* **Task item**: Pull each line holding "kitchen" out of the entries below.

* **Data for review**:

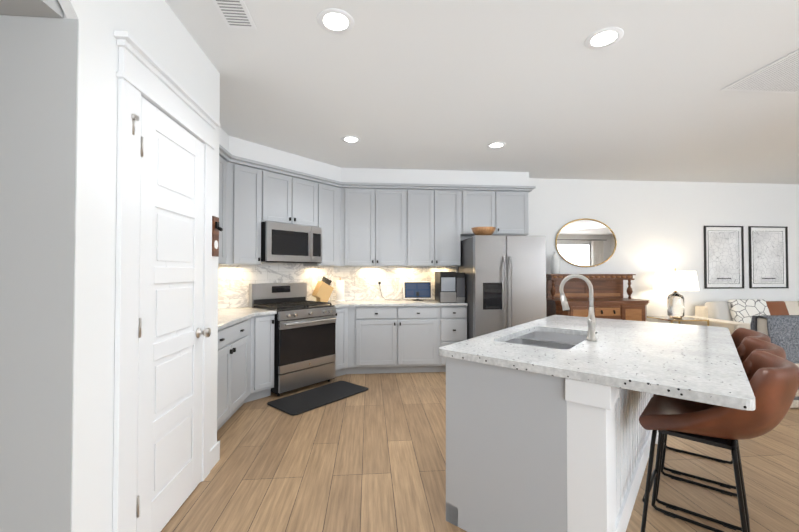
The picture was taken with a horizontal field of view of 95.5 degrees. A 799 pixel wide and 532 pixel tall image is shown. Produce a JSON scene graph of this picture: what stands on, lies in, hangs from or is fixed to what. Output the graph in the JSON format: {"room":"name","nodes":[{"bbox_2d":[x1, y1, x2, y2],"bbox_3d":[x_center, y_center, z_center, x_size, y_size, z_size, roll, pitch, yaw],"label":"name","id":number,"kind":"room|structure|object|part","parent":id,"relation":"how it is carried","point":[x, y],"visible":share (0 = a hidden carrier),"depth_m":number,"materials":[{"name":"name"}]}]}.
{"room":"kitchen","nodes":[
{"label":"kitchen","id":0,"kind":"room"},
{"bbox_2d":[0,0,62,17],"bbox_3d":[-2.474,-0.998,-0.805,2.840,0.120,4.041,0,-1,-5],"label":"ceiling","id":1,"kind":"structure","parent":0,"point":[43,8],"depth_m":1.28,"materials":[{"name":"grey paint"}]},
{"bbox_2d":[0,0,798,531],"bbox_3d":[2.523,-0.020,1.584,13.400,2.740,8.200,0,-1,-5],"label":"wall","id":2,"kind":"structure","parent":0,"point":[58,144],"depth_m":1.37,"materials":[{"name":"white paint"}]},
{"bbox_2d":[113,30,219,531],"bbox_3d":[-1.204,0.190,1.969,0.060,2.332,0.949,0,-1,-5],"label":"door","id":3,"kind":"structure","parent":2,"relation":"attached to","point":[162,411],"depth_m":1.82,"materials":[{"name":"white wood"}]},
{"bbox_2d":[131,114,210,517],"bbox_3d":[-1.177,0.238,1.925,0.073,1.805,0.686,0,-1,-5],"label":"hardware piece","id":4,"kind":"object","parent":2,"relation":"attached to","point":[206,332],"depth_m":1.65,"materials":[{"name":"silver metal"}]},
{"bbox_2d":[210,441,219,470],"bbox_3d":[3.702,1.318,3.654,10.500,0.130,3.869,0,-1,-5],"label":"baseboard","id":5,"kind":"structure","parent":2,"relation":"attached to","point":[214,454],"depth_m":2.48,"materials":[{"name":"white wood"}]},
{"bbox_2d":[212,216,222,256],"bbox_3d":[-1.241,-0.201,2.482,0.064,0.270,0.090,0,-1,-5],"label":"sign","id":6,"kind":"object","parent":2,"relation":"attached to","point":[216,228],"visible":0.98,"depth_m":2.47,"materials":[{"name":"brown wood"}]},
{"bbox_2d":[218,127,228,266],"bbox_3d":[-1.886,-0.695,3.137,0.322,1.340,1.095,0,-1,-5],"label":"upper cabinet","id":7,"kind":"object","parent":2,"relation":"attached to","point":[223,259],"depth_m":3.65,"materials":[{"name":"grey wood"}]},
{"bbox_2d":[229,163,260,266],"bbox_3d":[-1.645,-0.548,3.931,0.226,1.051,0.227,0,-1,-5],"label":"upper cabinet","id":8,"kind":"object","parent":2,"relation":"attached to","point":[245,209],"depth_m":3.91,"materials":[{"name":"grey wood"}]},
{"bbox_2d":[218,262,332,308],"bbox_3d":[-1.529,0.209,4.535,0.009,0.545,1.785,-1,-1,40],"label":"backsplash","id":9,"kind":"structure","parent":2,"relation":"attached to","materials":[{"name":"stone"}]},
{"bbox_2d":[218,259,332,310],"bbox_3d":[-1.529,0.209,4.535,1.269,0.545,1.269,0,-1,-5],"label":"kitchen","id":10,"kind":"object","parent":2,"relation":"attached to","point":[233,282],"depth_m":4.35,"materials":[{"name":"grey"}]},
{"bbox_2d":[261,221,321,263],"bbox_3d":[-1.354,-0.261,4.394,0.448,0.455,0.752,-1,-1,40],"label":"microwave","id":11,"kind":"object","parent":10,"relation":"attached to","point":[285,243],"visible":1,"depth_m":4.21,"materials":[{"name":"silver metal"}]},
{"bbox_2d":[261,167,292,223],"bbox_3d":[-1.415,-0.787,4.207,0.271,0.562,0.271,0,-1,-5],"label":"upper cabinet","id":12,"kind":"object","parent":2,"relation":"attached to","point":[276,186],"depth_m":4.19,"materials":[{"name":"grey wood"}]},
{"bbox_2d":[293,175,316,226],"bbox_3d":[-1.172,-0.783,4.494,0.271,0.563,0.271,0,-1,-5],"label":"upper cabinet","id":13,"kind":"object","parent":2,"relation":"attached to","point":[304,186],"depth_m":4.49,"materials":[{"name":"grey wood"}]},
{"bbox_2d":[317,183,336,266],"bbox_3d":[-0.942,-0.535,4.762,0.227,1.050,0.227,0,-1,-5],"label":"upper cabinet","id":14,"kind":"object","parent":2,"relation":"attached to","point":[326,192],"depth_m":4.77,"materials":[{"name":"grey wood"}]},
{"bbox_2d":[345,168,408,266],"bbox_3d":[-0.337,-0.663,5.125,0.846,1.340,0.324,0,-1,-5],"label":"upper cabinet","id":15,"kind":"object","parent":2,"relation":"attached to","point":[394,229],"depth_m":4.97,"materials":[{"name":"grey wood"}]},
{"bbox_2d":[333,267,456,299],"bbox_3d":[-0.052,0.222,5.292,1.804,0.545,0.009,0,-1,-5],"label":"backsplash","id":16,"kind":"structure","parent":2,"relation":"attached to","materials":[{"name":"stone"}]},
{"bbox_2d":[377,277,386,299],"bbox_3d":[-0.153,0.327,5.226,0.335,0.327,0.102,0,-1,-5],"label":"outlet","id":17,"kind":"object","parent":16,"relation":"attached to","point":[379,280],"visible":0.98,"depth_m":5.26,"materials":[{"name":"white plastic"}]},
{"bbox_2d":[409,169,464,266],"bbox_3d":[0.469,-0.662,5.192,0.772,1.340,0.324,0,-1,-5],"label":"upper cabinet","id":18,"kind":"object","parent":2,"relation":"attached to","point":[436,221],"depth_m":5.03,"materials":[{"name":"grey wood"}]},
{"bbox_2d":[461,171,528,235],"bbox_3d":[1.333,-0.661,5.265,0.962,1.340,0.324,0,-1,-5],"label":"upper cabinet","id":19,"kind":"object","parent":2,"relation":"attached to","point":[498,199],"depth_m":5.11,"materials":[{"name":"grey wood"}]},
{"bbox_2d":[555,218,616,266],"bbox_3d":[2.845,-0.352,5.532,0.980,0.750,0.025,0,-1,-5],"label":"oval mirror","id":20,"kind":"object","parent":2,"relation":"attached to","point":[584,242],"visible":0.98,"depth_m":5.53,"materials":[{"name":"clear glass"}]},
{"bbox_2d":[704,226,743,288],"bbox_3d":[5.117,-0.139,5.721,0.656,0.986,0.025,0,-1,-5],"label":"picture frame","id":21,"kind":"object","parent":2,"relation":"attached to","point":[723,257],"visible":0.98,"depth_m":5.72,"materials":[{"name":"white paper"}]},
{"bbox_2d":[748,226,788,287],"bbox_3d":[5.884,-0.138,5.785,0.656,0.986,0.025,0,-1,-5],"label":"picture frame","id":22,"kind":"object","parent":2,"relation":"attached to","point":[768,256],"visible":1,"depth_m":5.79,"materials":[{"name":"white paper"}]},
{"bbox_2d":[161,372,798,531],"bbox_3d":[2.523,1.390,1.562,13.400,0.080,8.200,0,-1,-5],"label":"floor","id":23,"kind":"structure","parent":0,"point":[372,458],"depth_m":2.38,"materials":[{"name":"brown wood"}]},
{"bbox_2d":[217,315,274,430],"bbox_3d":[-1.677,0.941,3.382,0.784,0.877,1.705,0,-1,-5],"label":"base cabinet","id":24,"kind":"object","parent":23,"relation":"on","point":[245,373],"depth_m":3.43,"materials":[{"name":"grey wood"}]},
{"bbox_2d":[218,311,276,334],"bbox_3d":[-1.665,0.481,3.391,0.809,0.034,1.706,0,-1,-5],"label":"countertop","id":25,"kind":"structure","parent":24,"relation":"on","point":[231,321],"depth_m":3.40,"materials":[{"name":"white stone"}]},
{"bbox_2d":[249,282,335,395],"bbox_3d":[-1.242,0.800,4.282,0.719,1.185,0.754,-1,-1,40],"label":"stove","id":26,"kind":"object","parent":23,"relation":"on","point":[304,343],"visible":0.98,"depth_m":4.11,"materials":[{"name":"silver metal"}]},
{"bbox_2d":[267,381,367,414],"bbox_3d":[-0.835,1.378,3.855,0.490,0.015,1.000,-1,-1,40],"label":"floor mat","id":27,"kind":"object","parent":23,"relation":"on","point":[305,401],"visible":0.98,"depth_m":3.78,"materials":[{"name":"black rubber"}]},
{"bbox_2d":[334,307,466,376],"bbox_3d":[-0.204,0.965,4.878,2.163,0.877,0.787,0,-1,-5],"label":"base cabinet","id":28,"kind":"object","parent":23,"relation":"on","point":[368,340],"depth_m":4.68,"materials":[{"name":"grey wood"}]},
{"bbox_2d":[329,299,467,306],"bbox_3d":[-0.202,0.505,4.872,2.160,0.034,0.810,0,-1,-5],"label":"countertop","id":29,"kind":"structure","parent":28,"relation":"on","point":[349,302],"depth_m":4.72,"materials":[{"name":"white stone"}]},
{"bbox_2d":[312,276,333,301],"bbox_3d":[-1.026,0.311,4.856,0.275,0.343,0.110,1,-1,-45],"label":"knife block","id":30,"kind":"object","parent":29,"relation":"on","point":[323,289],"visible":1,"depth_m":4.82,"materials":[{"name":"brown wood"}]},
{"bbox_2d":[335,277,345,300],"bbox_3d":[-0.831,0.326,5.081,0.150,0.330,0.150,0,-1,-5],"label":"paper towel","id":31,"kind":"object","parent":29,"relation":"on","point":[340,290],"visible":1,"depth_m":5.03,"materials":[{"name":"white paper"}]},
{"bbox_2d":[403,281,431,300],"bbox_3d":[0.263,0.356,5.195,0.410,0.273,0.125,0,-1,-5],"label":"smart display","id":32,"kind":"object","parent":29,"relation":"on","point":[418,290],"visible":1,"depth_m":5.21,"materials":[{"name":"white"}]},
{"bbox_2d":[435,272,464,302],"bbox_3d":[0.693,0.284,5.008,0.345,0.410,0.403,0,-1,-5],"label":"ice maker","id":33,"kind":"object","parent":29,"relation":"on","point":[449,287],"visible":1,"depth_m":4.81,"materials":[{"name":"black metal"}]},
{"bbox_2d":[458,235,545,339],"bbox_3d":[1.350,0.505,4.887,0.905,1.755,0.946,0,-1,-5],"label":"fridge","id":34,"kind":"object","parent":23,"relation":"on","point":[505,281],"visible":0.65,"depth_m":4.50,"materials":[{"name":"grey metal"}]},
{"bbox_2d":[471,227,495,234],"bbox_3d":[1.088,-0.434,4.702,0.310,0.115,0.310,0,-1,-5],"label":"fruit bowl","id":35,"kind":"object","parent":34,"relation":"on","point":[483,230],"visible":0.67,"depth_m":4.59,"materials":[{"name":"brown wood"}]},
{"bbox_2d":[439,354,658,531],"bbox_3d":[1.162,0.926,2.432,0.801,0.876,1.974,-1,-1,40],"label":"kitchen island","id":36,"kind":"object","parent":23,"relation":"on","point":[546,431],"depth_m":1.69,"materials":[{"name":"white wood"}]},
{"bbox_2d":[439,315,755,410],"bbox_3d":[1.311,0.467,2.313,1.230,0.038,1.990,-1,-1,40],"label":"island countertop","id":37,"kind":"structure","parent":36,"relation":"on","point":[703,364],"depth_m":1.76,"materials":[{"name":"white stone"}]},
{"bbox_2d":[503,330,582,349],"bbox_3d":[0.955,0.581,2.324,0.480,0.214,0.810,-1,-1,40],"label":"sink","id":38,"kind":"object","parent":37,"relation":"in","point":[561,339],"depth_m":2.59,"materials":[{"name":"grey metal"}]},
{"bbox_2d":[559,274,598,341],"bbox_3d":[1.054,0.246,2.178,0.210,0.397,0.160,-1,-1,40],"label":"faucet","id":39,"kind":"object","parent":37,"relation":"on","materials":[{"name":"silver metal"}]},
{"bbox_2d":[546,274,649,321],"bbox_3d":[2.833,0.763,5.231,1.390,1.290,0.575,0,-1,-5],"label":"sideboard","id":40,"kind":"object","parent":23,"relation":"on","point":[610,301],"visible":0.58,"depth_m":5.26,"materials":[{"name":"brown wood"}]},
{"bbox_2d":[551,252,559,273],"bbox_3d":[2.302,-0.046,5.360,0.132,0.330,0.132,0,-1,-5],"label":"vase","id":41,"kind":"object","parent":40,"relation":"on","point":[555,263],"visible":1,"depth_m":5.31,"materials":[{"name":"white ceramic"}]},
{"bbox_2d":[647,316,708,325],"bbox_3d":[4.041,1.084,5.307,0.566,0.650,0.496,0,-1,-5],"label":"side table","id":42,"kind":"object","parent":23,"relation":"on","point":[668,318],"visible":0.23,"depth_m":5.24,"materials":[{"name":"beige wood"}]},
{"bbox_2d":[653,268,698,317],"bbox_3d":[4.046,0.396,5.318,0.540,0.724,0.540,0,-1,-5],"label":"table lamp","id":43,"kind":"object","parent":42,"relation":"on","point":[675,304],"depth_m":5.21,"materials":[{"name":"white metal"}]},
{"bbox_3d":[4.046,0.212,5.321,0.540,0.275,0.540,0,-1,-5],"label":"table lamp shade","id":44,"kind":"part","parent":43,"relation":"part of","materials":[{"name":"white fabric"}]},
{"bbox_2d":[664,328,770,488],"bbox_3d":[2.087,0.893,2.419,0.556,0.940,0.562,-1,-1,38],"label":"stool","id":45,"kind":"object","parent":23,"relation":"on","point":[739,336],"visible":0.21,"depth_m":2.39,"materials":[{"name":"leather"}]},
{"bbox_3d":[2.089,0.614,2.422,0.585,0.392,0.596,-1,-1,38],"label":"seat","id":46,"kind":"part","parent":45,"relation":"part of","materials":[{"name":"leather"}]},
{"bbox_2d":[639,351,798,531],"bbox_3d":[1.490,0.882,1.714,0.555,0.940,0.562,-1,-1,42],"label":"stool","id":47,"kind":"object","parent":23,"relation":"on","point":[773,379],"visible":0.88,"depth_m":1.56,"materials":[{"name":"leather"}]},
{"bbox_3d":[1.492,0.603,1.716,0.585,0.392,0.596,-1,-1,42],"label":"seat","id":48,"kind":"part","parent":47,"relation":"part of","materials":[{"name":"leather"}]},
{"bbox_2d":[653,338,785,530],"bbox_3d":[1.796,0.887,2.060,0.555,0.940,0.562,-1,-1,40],"label":"stool","id":49,"kind":"object","parent":23,"relation":"on","point":[751,345],"visible":0.25,"depth_m":2.04,"materials":[{"name":"leather"}]},
{"bbox_3d":[1.798,0.609,2.062,0.585,0.392,0.596,-1,-1,40],"label":"seat","id":50,"kind":"part","parent":49,"relation":"part of","materials":[{"name":"leather"}]},
{"bbox_2d":[682,299,798,333],"bbox_3d":[5.703,0.948,5.293,2.640,0.923,0.890,0,-1,-5],"label":"sofa","id":51,"kind":"object","parent":23,"relation":"on","point":[732,315],"visible":0.27,"depth_m":5.29,"materials":[{"name":"beige fabric"}]},
{"bbox_2d":[727,299,769,323],"bbox_3d":[5.104,0.723,5.272,0.516,0.474,0.311,0,-1,-5],"label":"pillow","id":52,"kind":"object","parent":51,"relation":"on","point":[738,310],"depth_m":5.26,"materials":[{"name":"white fabric"}]},
{"bbox_2d":[766,301,788,314],"bbox_3d":[5.494,0.738,5.314,0.469,0.440,0.256,0,-1,-5],"label":"pillow","id":53,"kind":"object","parent":51,"relation":"on","point":[772,307],"depth_m":5.29,"materials":[{"name":"orange fabric"}]},
{"bbox_2d":[750,315,798,407],"bbox_3d":[4.207,0.940,3.985,1.440,0.896,0.947,0,-1,-5],"label":"armchair","id":54,"kind":"object","parent":23,"relation":"on","point":[782,331],"visible":0.33,"depth_m":3.49,"materials":[{"name":"grey fabric"}]},
{"bbox_3d":[4.221,0.954,3.999,1.410,0.870,0.920,0,-1,-5],"label":"frame","id":55,"kind":"part","parent":54,"relation":"part of","materials":[{"name":"beige wood"}]},
{"bbox_2d":[165,0,798,183],"bbox_3d":[2.523,-1.430,1.607,13.400,0.080,8.200,0,-1,-5],"label":"ceiling","id":56,"kind":"structure","parent":0,"point":[540,89],"depth_m":2.77,"materials":[{"name":"white paint"}]},
{"bbox_2d":[212,0,255,28],"bbox_3d":[-0.896,-1.380,1.922,0.160,0.008,0.360,0,-1,-5],"label":"ceiling vent","id":57,"kind":"object","parent":56,"relation":"in","point":[234,13],"visible":1,"depth_m":1.98,"materials":[{"name":"white metal"}]},
{"bbox_2d":[317,8,353,33],"bbox_3d":[-0.360,-1.380,2.051,0.207,0.006,0.207,-1,-1,40],"label":"recessed light","id":58,"kind":"object","parent":56,"relation":"in","point":[335,21],"depth_m":2.04,"materials":[{"name":"white plastic"}]},
{"bbox_2d":[341,136,360,142],"bbox_3d":[-0.518,-1.351,3.880,0.207,0.006,0.207,-1,-1,40],"label":"recessed light","id":59,"kind":"object","parent":56,"relation":"in","point":[348,139],"depth_m":3.87,"materials":[{"name":"white plastic"}]},
{"bbox_2d":[487,142,505,148],"bbox_3d":[1.083,-1.348,4.055,0.207,0.006,0.207,-1,-1,40],"label":"recessed light","id":60,"kind":"object","parent":56,"relation":"in","point":[494,145],"depth_m":4.06,"materials":[{"name":"white plastic"}]},
{"bbox_2d":[585,27,623,48],"bbox_3d":[1.238,-1.377,2.201,0.207,0.006,0.207,-1,-1,40],"label":"recessed light","id":61,"kind":"object","parent":56,"relation":"in","point":[605,37],"depth_m":2.19,"materials":[{"name":"white plastic"}]},
{"bbox_2d":[721,49,798,93],"bbox_3d":[2.826,-1.371,2.534,0.620,0.008,0.620,0,-1,-5],"label":"ceiling vent","id":62,"kind":"object","parent":56,"relation":"in","point":[780,75],"visible":1,"depth_m":2.66,"materials":[{"name":"white"}]}
]}

* **Answer below**:
{"room":"kitchen","nodes":[
{"label":"kitchen","id":0,"kind":"room"},
{"bbox_2d":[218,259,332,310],"bbox_3d":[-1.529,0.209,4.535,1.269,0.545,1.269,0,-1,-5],"label":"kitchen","id":10,"kind":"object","parent":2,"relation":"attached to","point":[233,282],"depth_m":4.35,"materials":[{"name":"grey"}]},
{"bbox_2d":[439,354,658,531],"bbox_3d":[1.162,0.926,2.432,0.801,0.876,1.974,-1,-1,40],"label":"kitchen island","id":36,"kind":"object","parent":23,"relation":"on","point":[546,431],"depth_m":1.69,"materials":[{"name":"white wood"}]},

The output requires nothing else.